There is nothing inherently bad, and much good, about team sports. They teach mental and physical discipline, the virtues of camaraderie and the common good. They are a form of aesthetic play, like music or theater. But there is no evident connection between playing sports and study, and conflating the two, as we have done on a massive scale, is just plain bad for institutions of learning. No one ever asked whether Albert Einstein, Nelson Mandela, or Jane Addams did or did not "make the team." Yet in the U.S., at every level of K-12 and higher education, we provide vast resources, and assign great importance, to whether or not a particular young man or woman can or cannot throw a ball, run or swim fast, and so on. School pride and local culture revolve around team performance, as do alumni donations and state funding.

Of course, there's much more wrong in our schools than just the enormously oversized importance assigned to athletics: a culture of entitlement, an arrogant anti-intellectualism that scorns scholarship, structural poverty with no end in sight, our system of discriminatory funding based on property taxes, the affirmative action program for well-off kids whom we politely dub "legacies." A political party that represented all of my views would begin dealing with these much larger problems -- but that's not about to happen, and we need to start somewhere.

The rapidly spreading International Baccalaureate (I.B.) option is an indicator of what it would look like if we re-dedicated our high schools to learning so that our students were ready for competitive work at the college level. Young men and women in I.B. programs are not likely to start on any football or basketball team I can imagine -- they're too busy studying serious historical problems, mastering calculus, working in the lab, or (that scariest prospect for most Americans) learning to speak a foreign language competently.

For me, it's simple: my students who are varsity athletes must allocate twenty-five hours a week of intensive physical effort to their sport -- and this is at a Division Three school where athletics are formally a second-tier activity; Division One universities should be dubbed "semi-professional athletic training facilities," for those students who are the beneficiaries of that oxymoron, the "athletic scholarship." Think about popular movies like Jerry Maguire or The Blind Side -- there's no pretense that the physically gifted young black men around whom their plots revolve learn anything in college other than how to tackle, or leap in the air to catch a pass.
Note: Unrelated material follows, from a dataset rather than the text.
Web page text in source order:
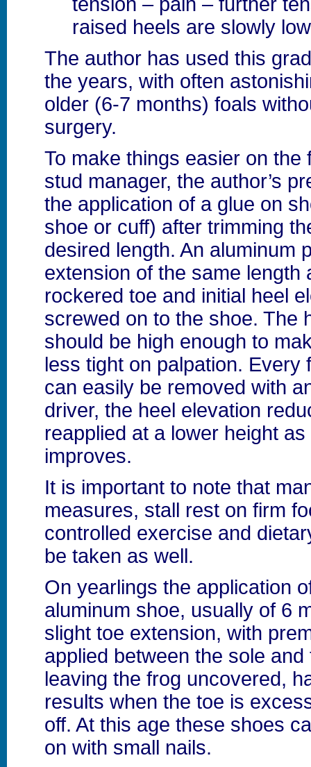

If U.S. students performed well, the question would be moot. But they don't. Outside of the top tier, whose parents are drawn almost entirely from the upper-middle and professional classes, they perform very badly. And yet, black, white, or Latino, in every school district, they are seduced by the possibility that some boy with fast hands or feet will be "scouted" and ascend to a stratosphere of fame and money.

American society is profoundly unequal, given how much wealth we actually possess and could devote to education. Better we adopt the European version of a stratified society, in which you rise through the combination of intellectual capacity and hard work. Rather than offering the poor and working classes a fantasy of individual superstardom, we should radically increase the rigor -- and thus the amount of time required -- in K-12 education. Of course, that means more and better teachers, and more money for them, but I suspect we cannot make any of those reforms, until we achieve a national consensus on the purpose of schooling itself. If we really believe in education, as the anchor of a coherent, hardworking, meritocratic but democratic society -- the vision of all of our great nineteenth century leaders, Lincoln above all -- then it's time get rid of everything that gets in the way, and one major obstacle is the central role of team sports.